What you are asked to do
Below are entries; count the lines among them that contain the word "sticker", and give only the count.

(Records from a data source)
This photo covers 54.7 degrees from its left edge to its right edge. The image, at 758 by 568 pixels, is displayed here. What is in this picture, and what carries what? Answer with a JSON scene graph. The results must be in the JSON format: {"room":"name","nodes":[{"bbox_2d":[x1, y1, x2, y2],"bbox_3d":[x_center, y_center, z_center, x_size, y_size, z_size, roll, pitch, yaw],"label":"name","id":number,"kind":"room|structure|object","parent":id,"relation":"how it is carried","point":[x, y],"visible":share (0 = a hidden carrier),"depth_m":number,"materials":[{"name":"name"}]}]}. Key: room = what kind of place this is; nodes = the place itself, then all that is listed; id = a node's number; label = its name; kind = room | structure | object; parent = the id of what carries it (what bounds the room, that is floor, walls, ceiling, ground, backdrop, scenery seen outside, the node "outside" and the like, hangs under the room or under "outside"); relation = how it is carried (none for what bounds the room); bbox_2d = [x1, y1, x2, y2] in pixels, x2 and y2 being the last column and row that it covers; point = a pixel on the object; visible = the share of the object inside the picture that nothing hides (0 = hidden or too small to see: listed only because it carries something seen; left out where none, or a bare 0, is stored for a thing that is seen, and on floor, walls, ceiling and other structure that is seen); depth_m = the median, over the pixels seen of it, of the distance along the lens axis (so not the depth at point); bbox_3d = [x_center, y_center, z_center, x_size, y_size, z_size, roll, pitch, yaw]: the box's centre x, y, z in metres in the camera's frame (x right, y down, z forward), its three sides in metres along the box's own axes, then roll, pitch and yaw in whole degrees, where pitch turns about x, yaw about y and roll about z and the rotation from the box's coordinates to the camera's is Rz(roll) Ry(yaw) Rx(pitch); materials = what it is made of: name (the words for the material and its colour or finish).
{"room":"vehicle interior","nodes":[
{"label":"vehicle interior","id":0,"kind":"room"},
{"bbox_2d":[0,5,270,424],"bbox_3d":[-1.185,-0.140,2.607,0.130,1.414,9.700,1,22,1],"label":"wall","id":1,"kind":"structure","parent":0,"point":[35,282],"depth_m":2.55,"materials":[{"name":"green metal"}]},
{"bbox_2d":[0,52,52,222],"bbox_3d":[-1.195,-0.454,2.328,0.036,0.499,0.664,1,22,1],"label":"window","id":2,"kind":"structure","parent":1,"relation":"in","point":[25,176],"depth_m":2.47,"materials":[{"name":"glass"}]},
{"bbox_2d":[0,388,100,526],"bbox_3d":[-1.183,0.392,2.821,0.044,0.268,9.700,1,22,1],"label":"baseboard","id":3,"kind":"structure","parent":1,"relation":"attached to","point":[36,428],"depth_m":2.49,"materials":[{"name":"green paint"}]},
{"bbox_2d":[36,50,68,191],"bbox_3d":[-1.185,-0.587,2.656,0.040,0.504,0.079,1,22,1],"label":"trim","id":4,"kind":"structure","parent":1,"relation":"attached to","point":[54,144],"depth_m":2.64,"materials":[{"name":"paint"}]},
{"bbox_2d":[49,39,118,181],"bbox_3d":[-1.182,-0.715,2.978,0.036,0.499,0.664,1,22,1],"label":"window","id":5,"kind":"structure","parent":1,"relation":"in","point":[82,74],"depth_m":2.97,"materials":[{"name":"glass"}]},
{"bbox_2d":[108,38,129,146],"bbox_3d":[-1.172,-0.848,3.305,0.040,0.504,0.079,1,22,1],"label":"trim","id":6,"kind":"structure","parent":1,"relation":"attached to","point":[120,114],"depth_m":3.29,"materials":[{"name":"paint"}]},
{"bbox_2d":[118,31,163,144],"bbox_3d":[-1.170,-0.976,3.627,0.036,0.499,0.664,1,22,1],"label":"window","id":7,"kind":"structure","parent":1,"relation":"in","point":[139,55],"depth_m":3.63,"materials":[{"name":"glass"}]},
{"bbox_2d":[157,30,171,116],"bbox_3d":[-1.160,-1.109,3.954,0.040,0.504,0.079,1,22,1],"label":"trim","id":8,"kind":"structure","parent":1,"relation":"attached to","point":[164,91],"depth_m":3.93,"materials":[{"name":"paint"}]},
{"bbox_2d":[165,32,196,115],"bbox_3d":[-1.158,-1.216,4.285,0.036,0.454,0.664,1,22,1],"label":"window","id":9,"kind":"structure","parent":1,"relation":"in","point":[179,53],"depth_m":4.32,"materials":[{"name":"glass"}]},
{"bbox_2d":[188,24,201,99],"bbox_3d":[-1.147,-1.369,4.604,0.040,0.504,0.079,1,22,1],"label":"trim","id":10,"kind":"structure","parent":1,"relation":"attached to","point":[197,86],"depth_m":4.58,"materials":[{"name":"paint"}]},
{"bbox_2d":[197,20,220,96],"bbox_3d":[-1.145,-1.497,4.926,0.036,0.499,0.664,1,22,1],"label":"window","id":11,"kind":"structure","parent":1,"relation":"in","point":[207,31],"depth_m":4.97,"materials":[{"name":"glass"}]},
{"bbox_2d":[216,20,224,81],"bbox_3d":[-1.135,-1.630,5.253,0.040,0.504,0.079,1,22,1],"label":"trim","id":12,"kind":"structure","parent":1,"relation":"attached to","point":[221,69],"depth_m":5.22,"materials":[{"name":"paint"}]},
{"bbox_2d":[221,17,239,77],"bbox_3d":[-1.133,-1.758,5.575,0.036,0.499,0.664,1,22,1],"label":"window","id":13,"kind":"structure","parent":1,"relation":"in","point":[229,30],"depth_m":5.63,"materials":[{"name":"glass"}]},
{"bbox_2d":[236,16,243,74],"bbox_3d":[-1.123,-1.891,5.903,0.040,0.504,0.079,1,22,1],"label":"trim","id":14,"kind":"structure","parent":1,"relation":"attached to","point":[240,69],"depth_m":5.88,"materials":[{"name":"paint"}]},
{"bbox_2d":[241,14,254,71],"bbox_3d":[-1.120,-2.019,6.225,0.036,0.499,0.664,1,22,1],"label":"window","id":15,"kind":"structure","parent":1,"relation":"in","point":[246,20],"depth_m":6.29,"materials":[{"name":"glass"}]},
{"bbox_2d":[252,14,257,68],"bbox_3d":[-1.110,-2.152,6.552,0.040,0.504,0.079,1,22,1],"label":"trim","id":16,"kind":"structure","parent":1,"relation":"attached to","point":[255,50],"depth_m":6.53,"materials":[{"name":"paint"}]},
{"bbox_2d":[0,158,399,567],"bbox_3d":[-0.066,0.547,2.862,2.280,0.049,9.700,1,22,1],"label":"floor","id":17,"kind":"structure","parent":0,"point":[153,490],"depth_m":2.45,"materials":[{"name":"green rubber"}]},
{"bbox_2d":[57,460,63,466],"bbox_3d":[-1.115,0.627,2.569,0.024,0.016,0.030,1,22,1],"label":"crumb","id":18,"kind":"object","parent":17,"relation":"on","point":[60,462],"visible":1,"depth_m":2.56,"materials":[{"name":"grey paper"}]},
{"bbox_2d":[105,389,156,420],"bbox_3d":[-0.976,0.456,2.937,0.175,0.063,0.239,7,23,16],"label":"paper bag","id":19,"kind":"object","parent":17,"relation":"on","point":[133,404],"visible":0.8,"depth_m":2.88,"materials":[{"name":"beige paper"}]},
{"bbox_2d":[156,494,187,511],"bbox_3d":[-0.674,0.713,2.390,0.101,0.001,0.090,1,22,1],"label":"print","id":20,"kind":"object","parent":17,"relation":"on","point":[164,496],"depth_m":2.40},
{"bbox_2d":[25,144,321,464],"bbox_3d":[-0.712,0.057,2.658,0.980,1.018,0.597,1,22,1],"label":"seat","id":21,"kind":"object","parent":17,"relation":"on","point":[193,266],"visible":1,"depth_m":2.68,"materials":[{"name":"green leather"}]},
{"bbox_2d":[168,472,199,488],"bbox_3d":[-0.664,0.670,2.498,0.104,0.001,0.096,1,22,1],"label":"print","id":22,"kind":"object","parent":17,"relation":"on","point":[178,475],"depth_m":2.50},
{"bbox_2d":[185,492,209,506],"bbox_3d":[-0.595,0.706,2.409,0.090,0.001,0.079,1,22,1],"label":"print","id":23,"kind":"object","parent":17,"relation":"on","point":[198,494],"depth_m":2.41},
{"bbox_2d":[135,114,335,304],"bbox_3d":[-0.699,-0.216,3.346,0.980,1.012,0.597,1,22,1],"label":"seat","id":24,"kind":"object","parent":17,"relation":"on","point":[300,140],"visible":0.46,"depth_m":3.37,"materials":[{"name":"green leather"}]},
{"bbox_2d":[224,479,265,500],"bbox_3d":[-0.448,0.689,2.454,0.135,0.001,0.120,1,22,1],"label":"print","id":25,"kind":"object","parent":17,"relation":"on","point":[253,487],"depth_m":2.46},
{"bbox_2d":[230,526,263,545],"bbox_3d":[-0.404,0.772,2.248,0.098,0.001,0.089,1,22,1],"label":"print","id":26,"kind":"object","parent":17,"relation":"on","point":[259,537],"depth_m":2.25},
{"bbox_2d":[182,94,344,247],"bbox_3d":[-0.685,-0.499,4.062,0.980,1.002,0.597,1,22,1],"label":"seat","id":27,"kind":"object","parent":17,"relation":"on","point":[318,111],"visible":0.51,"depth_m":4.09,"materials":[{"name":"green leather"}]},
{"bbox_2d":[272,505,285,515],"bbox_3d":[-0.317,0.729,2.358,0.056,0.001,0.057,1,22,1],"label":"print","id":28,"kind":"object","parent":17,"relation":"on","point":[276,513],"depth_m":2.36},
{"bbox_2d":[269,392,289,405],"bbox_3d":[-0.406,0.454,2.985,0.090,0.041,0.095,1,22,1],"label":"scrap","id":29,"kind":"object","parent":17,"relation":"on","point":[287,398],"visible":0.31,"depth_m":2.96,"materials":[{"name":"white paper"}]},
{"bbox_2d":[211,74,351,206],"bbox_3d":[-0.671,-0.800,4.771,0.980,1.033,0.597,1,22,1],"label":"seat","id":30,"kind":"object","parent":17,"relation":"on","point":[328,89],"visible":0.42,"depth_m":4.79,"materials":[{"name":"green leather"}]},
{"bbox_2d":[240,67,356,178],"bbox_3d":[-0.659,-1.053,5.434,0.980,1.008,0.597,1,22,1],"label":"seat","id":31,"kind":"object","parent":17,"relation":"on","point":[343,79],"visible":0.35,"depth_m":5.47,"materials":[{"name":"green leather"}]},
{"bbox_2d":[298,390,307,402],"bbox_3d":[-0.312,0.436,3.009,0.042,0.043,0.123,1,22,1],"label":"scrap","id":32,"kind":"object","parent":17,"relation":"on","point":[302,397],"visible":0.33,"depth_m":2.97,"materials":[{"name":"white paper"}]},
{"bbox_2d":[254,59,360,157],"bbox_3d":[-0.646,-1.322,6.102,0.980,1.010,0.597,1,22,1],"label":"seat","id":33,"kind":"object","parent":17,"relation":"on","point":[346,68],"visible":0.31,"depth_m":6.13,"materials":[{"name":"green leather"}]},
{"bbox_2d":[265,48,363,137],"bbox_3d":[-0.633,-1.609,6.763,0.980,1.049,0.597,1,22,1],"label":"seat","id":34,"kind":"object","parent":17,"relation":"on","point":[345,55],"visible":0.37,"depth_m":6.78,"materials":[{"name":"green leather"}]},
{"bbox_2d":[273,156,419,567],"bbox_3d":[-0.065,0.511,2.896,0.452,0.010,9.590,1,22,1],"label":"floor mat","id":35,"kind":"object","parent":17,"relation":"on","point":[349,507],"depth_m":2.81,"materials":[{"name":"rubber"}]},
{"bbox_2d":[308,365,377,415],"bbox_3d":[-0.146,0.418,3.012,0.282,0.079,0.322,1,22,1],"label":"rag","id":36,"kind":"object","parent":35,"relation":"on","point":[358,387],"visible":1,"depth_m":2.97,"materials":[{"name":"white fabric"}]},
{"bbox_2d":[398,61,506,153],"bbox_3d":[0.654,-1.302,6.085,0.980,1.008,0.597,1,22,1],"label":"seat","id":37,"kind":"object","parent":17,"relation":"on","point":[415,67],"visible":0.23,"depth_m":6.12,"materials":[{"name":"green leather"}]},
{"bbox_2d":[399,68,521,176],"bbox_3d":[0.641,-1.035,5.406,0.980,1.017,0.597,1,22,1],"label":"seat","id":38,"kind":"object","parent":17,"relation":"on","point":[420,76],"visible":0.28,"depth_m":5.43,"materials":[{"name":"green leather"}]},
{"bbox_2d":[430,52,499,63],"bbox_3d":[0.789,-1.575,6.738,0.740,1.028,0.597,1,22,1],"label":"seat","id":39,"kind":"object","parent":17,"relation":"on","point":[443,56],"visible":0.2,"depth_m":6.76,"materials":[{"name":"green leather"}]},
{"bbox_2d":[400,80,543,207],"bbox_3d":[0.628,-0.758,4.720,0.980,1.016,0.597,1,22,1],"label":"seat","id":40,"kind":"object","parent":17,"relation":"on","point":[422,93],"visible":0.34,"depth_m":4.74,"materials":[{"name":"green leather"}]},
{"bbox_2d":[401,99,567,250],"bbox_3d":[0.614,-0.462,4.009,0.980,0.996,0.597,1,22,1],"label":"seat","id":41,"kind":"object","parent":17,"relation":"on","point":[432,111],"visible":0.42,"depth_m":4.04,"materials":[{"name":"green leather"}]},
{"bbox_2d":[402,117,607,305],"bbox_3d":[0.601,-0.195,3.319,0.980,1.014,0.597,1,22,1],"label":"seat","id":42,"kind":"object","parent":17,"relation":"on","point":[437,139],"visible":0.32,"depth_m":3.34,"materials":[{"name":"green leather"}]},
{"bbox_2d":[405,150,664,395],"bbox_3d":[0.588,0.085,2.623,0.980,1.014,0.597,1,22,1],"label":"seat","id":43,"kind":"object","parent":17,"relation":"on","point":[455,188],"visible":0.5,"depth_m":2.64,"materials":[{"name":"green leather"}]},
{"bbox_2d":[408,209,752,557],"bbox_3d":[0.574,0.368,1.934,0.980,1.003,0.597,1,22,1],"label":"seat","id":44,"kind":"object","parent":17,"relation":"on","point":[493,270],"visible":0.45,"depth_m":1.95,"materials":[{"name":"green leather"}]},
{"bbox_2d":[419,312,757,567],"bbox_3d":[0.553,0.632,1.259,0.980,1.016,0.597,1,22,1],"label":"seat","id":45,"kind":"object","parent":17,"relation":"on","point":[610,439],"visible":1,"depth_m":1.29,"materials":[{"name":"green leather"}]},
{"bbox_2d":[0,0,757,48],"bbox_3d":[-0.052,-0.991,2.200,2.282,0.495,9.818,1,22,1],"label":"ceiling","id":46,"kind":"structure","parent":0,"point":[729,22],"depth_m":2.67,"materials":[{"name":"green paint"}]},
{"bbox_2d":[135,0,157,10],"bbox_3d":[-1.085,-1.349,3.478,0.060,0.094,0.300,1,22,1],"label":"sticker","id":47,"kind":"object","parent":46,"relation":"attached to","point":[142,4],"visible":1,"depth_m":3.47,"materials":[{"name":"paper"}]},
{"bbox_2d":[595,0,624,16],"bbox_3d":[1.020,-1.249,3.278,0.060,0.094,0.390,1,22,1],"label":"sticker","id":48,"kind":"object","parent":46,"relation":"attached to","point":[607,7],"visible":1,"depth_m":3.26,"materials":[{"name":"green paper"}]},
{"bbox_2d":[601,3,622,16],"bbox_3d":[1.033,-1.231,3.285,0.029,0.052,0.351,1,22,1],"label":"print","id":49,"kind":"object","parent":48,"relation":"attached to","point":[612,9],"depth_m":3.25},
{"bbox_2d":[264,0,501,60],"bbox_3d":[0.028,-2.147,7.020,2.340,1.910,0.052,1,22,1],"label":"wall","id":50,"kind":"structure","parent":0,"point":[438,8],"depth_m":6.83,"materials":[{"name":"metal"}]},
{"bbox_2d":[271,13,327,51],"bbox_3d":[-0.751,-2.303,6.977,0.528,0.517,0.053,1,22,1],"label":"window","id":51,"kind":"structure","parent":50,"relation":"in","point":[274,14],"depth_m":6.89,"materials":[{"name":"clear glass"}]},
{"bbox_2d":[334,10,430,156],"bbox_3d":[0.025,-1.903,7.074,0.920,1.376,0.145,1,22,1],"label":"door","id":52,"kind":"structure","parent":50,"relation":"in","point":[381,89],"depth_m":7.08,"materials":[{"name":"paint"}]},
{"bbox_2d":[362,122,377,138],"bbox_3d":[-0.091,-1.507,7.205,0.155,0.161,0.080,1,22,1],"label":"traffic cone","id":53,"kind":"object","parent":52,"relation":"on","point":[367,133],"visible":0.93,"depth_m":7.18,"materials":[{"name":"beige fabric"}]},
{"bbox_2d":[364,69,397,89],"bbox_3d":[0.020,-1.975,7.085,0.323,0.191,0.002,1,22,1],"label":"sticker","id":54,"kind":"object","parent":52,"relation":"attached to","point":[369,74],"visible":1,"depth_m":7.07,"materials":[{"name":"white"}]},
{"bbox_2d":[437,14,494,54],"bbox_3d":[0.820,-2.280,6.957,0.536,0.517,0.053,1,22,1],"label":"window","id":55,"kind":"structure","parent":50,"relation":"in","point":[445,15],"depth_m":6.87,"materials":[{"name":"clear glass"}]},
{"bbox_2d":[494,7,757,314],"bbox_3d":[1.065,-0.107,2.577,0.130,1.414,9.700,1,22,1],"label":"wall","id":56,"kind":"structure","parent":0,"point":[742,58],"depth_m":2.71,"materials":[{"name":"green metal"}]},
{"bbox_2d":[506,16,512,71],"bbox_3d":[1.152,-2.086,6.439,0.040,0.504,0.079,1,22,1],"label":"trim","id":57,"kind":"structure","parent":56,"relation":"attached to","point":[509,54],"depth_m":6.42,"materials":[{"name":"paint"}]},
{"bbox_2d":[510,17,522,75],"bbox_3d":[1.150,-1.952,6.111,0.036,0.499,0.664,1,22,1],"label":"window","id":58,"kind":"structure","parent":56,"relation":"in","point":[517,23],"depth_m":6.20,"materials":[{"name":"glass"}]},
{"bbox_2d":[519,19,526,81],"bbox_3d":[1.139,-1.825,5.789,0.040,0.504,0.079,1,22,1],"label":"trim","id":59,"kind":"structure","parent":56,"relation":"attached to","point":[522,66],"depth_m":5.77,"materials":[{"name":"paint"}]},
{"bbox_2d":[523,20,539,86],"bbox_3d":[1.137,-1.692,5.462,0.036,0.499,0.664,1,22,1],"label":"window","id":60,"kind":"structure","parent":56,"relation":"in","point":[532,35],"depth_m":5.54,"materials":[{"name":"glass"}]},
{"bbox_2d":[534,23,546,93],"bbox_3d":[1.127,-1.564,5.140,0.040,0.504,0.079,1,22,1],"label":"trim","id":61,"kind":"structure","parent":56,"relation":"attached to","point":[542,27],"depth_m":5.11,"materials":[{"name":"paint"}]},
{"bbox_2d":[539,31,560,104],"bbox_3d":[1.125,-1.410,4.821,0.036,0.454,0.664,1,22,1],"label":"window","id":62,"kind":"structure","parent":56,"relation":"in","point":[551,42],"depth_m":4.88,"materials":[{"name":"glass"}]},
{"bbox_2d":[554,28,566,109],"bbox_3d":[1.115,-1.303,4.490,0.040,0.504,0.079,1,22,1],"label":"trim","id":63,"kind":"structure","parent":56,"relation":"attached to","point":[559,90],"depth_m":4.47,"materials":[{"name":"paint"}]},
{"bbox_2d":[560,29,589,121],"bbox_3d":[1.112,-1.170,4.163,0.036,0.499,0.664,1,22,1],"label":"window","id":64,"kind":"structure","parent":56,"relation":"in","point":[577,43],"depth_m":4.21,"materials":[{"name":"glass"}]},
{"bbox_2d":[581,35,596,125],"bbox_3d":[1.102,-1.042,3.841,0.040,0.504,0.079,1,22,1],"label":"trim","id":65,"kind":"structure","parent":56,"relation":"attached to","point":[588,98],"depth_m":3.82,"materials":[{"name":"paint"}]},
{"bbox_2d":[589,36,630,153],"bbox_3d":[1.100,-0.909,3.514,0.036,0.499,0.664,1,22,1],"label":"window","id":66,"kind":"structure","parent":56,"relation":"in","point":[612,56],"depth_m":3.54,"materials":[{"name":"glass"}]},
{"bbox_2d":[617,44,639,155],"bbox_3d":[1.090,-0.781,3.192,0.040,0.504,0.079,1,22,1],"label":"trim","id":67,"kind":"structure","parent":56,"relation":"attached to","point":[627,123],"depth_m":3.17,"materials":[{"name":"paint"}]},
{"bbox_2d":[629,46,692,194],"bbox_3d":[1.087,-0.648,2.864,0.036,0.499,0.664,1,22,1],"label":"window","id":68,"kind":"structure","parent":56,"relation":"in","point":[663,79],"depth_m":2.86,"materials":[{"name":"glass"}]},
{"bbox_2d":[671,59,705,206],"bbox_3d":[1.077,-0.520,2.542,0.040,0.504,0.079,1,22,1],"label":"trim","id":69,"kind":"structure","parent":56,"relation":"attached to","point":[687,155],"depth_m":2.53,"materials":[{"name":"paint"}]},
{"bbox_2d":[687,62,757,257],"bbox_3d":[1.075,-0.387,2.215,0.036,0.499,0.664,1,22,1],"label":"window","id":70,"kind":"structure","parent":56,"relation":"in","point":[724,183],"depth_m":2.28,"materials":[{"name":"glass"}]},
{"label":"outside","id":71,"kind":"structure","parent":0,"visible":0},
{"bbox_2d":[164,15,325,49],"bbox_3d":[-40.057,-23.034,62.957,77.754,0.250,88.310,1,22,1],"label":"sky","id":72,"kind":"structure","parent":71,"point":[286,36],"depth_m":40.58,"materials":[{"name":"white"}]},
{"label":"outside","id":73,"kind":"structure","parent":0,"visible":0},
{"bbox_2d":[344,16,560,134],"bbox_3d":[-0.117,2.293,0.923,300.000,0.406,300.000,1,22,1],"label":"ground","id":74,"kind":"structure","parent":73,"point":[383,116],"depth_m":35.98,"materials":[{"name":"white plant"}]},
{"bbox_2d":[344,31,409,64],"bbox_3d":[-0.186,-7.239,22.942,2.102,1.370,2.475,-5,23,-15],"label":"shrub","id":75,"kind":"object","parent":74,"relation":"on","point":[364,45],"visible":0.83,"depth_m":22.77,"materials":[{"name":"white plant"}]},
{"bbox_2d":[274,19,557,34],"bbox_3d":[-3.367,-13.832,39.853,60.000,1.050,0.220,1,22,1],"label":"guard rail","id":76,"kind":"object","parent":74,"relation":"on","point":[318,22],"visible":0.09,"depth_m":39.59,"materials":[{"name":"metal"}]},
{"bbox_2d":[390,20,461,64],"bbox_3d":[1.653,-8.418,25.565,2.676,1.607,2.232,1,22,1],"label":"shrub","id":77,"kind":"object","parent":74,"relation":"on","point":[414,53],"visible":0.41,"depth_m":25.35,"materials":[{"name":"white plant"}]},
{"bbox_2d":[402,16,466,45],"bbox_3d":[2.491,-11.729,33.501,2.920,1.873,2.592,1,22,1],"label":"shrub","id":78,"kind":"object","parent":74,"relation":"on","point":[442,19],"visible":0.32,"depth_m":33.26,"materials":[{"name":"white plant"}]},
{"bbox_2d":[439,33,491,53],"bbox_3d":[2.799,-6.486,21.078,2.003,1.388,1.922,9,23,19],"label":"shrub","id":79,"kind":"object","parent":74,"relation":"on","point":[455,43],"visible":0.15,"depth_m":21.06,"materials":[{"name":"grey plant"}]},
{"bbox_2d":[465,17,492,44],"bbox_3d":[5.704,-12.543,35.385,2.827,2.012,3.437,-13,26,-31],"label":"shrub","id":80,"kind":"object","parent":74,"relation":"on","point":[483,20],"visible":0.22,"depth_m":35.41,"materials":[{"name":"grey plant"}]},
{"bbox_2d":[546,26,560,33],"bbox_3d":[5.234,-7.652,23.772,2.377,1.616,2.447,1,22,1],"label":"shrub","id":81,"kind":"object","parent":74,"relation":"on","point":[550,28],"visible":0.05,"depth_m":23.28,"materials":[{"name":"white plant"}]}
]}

Worked solution
3